On Friday last I applied for a BSNL connection since I was impressed by their service. Another reason was that it happens to be a government enterprise and also since I feel that we government types should encourage each other. The lady at the counter told me that my connection would be activated by evening but it did not happen. Today happens to be Monday and as of writing this I am still waiting. I am resigned to being connected sometime on Tuesday, that is, if the lady remembers manages to locate my application.

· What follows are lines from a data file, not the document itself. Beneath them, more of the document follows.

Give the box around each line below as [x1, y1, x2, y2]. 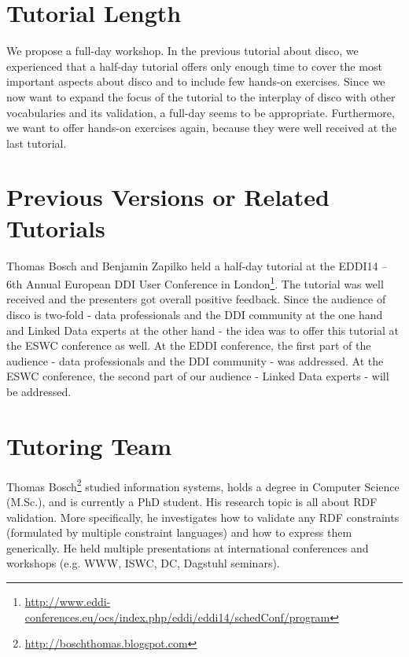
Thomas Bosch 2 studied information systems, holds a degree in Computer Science [6, 475, 400, 494]
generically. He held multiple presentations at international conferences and [6, 539, 369, 556]
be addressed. [6, 384, 72, 399]
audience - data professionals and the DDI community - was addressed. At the [6, 352, 384, 369]
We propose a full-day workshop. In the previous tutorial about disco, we [6, 42, 359, 59]
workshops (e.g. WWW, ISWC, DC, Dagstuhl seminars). [6, 555, 280, 571]
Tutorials [6, 211, 105, 244]
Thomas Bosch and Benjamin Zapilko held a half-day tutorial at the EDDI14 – [6, 257, 388, 273]
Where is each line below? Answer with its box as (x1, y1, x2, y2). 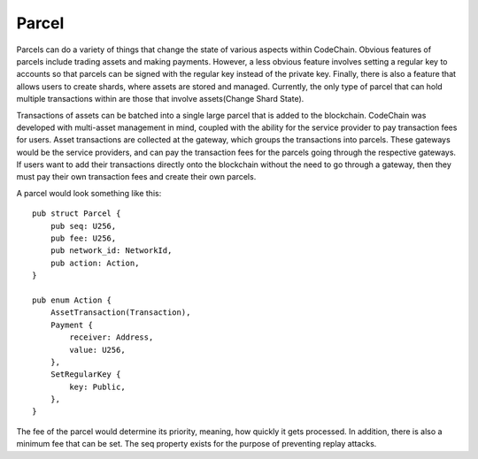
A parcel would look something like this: (16, 187, 162, 198)
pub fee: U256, (50, 233, 117, 243)
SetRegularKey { (50, 370, 121, 379)
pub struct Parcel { (32, 209, 121, 218)
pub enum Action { (32, 295, 112, 305)
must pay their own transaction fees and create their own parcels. (16, 172, 257, 182)
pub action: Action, (50, 257, 140, 268)
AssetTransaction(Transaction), (50, 308, 191, 317)
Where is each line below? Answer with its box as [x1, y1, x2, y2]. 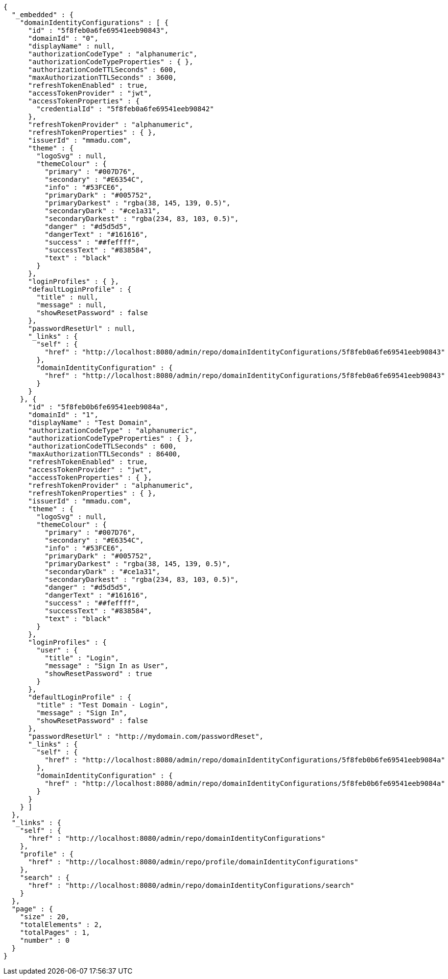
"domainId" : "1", [28, 411, 98, 419]
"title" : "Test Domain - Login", [36, 701, 169, 709]
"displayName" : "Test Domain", [28, 419, 152, 427]
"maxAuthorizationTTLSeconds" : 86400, [28, 450, 181, 458]
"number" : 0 [20, 936, 70, 944]
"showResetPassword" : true [45, 670, 152, 678]
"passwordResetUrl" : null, [28, 325, 136, 332]
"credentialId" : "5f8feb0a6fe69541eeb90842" [36, 105, 214, 113]
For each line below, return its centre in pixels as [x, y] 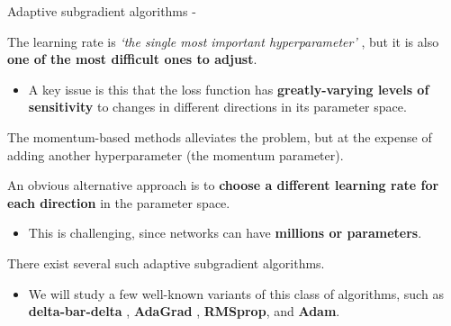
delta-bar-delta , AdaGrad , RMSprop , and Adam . [184, 311]
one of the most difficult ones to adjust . [132, 59]
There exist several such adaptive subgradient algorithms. [166, 263]
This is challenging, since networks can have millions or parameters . [225, 233]
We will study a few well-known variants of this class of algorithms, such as [236, 293]
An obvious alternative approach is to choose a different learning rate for [223, 185]
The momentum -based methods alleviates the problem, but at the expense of [220, 136]
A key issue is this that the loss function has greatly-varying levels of [229, 89]
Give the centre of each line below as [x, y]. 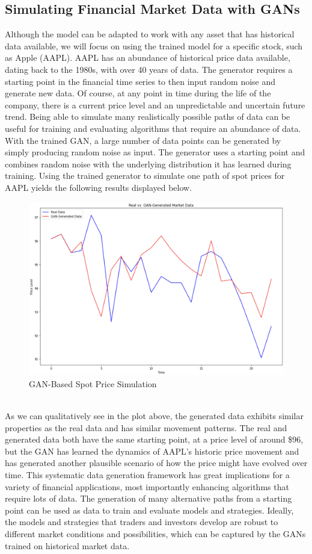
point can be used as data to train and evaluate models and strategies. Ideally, [149, 510]
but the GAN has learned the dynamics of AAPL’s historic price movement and [152, 451]
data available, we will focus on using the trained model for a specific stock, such [154, 45]
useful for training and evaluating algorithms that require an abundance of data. [153, 128]
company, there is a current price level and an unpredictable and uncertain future [155, 104]
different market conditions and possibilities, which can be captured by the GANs [155, 534]
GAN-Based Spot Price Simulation [93, 383]
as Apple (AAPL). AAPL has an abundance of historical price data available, [148, 58]

I’m in no way handicapped by the absence of the mobile phone facility and am actually happy about it. However I cannot get over the feeling that half the world is trying to get in touch with me so I was slightly anxious. The delay in getting connected got on my nerves after a while and I started cribbing about it to everyone I came across. But it appears the mistake is all mine and I’ve learnt about it just now. Incredibly enough, even as I was writing this post I got a call from the BSNL lady on the landline saying that she had activated my phone long time back. Turns out, I had to switch off the phone once and switch it on for the SIM to connect to the network. No wonder I got a job in the government.

My Tax Problems

Out of the several things I am not good at, managing money (mine, that is) happens to be one. It is the prime reason why I am not able to make it to the Forbes list of World’s Richest Individuals. Not that I am not trying. But what I am really good at is making others rich, that is, putting my money into their pockets, especially the government’s. Out of the thousands of lakhs of rupees that the Government of India hopes to earn as taxes, exactly Rs 11,800 happens to be my contribution. One would get a good idea of how good I am at managing my finances if I reveal that this month I had to cough up Rs 11800 as Income Tax. It happens to be a little less than half of what flows into my salary account every month. It also means that I have to make a lot of sacrifices on the financial front if I am to make both ends meet during this month. So no books, new ones that is, in March. No weekly dinners at the Grand Kakatiya either. I was only joking about the dinners but want to be serious about the books, really.

…and My Spending Problems

However it hasn’t deterred me from buying a brand new book, something I rarely do, from a book store I happened to visit yesterday. At the Landmark at Banjara Hills I picked up Biswanath Ghosh’s ‘Chai, Chai’ that I had been planning to buy since a long time. Luckily, the book was in a list of bestsellers on sale at 25% discount. So I got the book originally priced at Rs 250 for Rs 188. Bishwanath Ghosh also happens to be a fountain pen aficionado which was what made me read his blog after reading his column in ‘The New Indian Express’ where he used to work earlier. His is one of the few blogs I read regularly. Here’s the link

AN ANNOUNCEMENT

On Friday, 5th March Hari is launching his second novel titled ‘If You Love Someone’ at Landmark in Banjara Hills at 6-30 PM. The book is being launched by Gunnam Gangaraju (producer and director of Telugu movies) and Indraganti Mohana Krishna (Director of ‘Ashta Chemma). Those in Hyderabad reading this blog are welcome to the launch.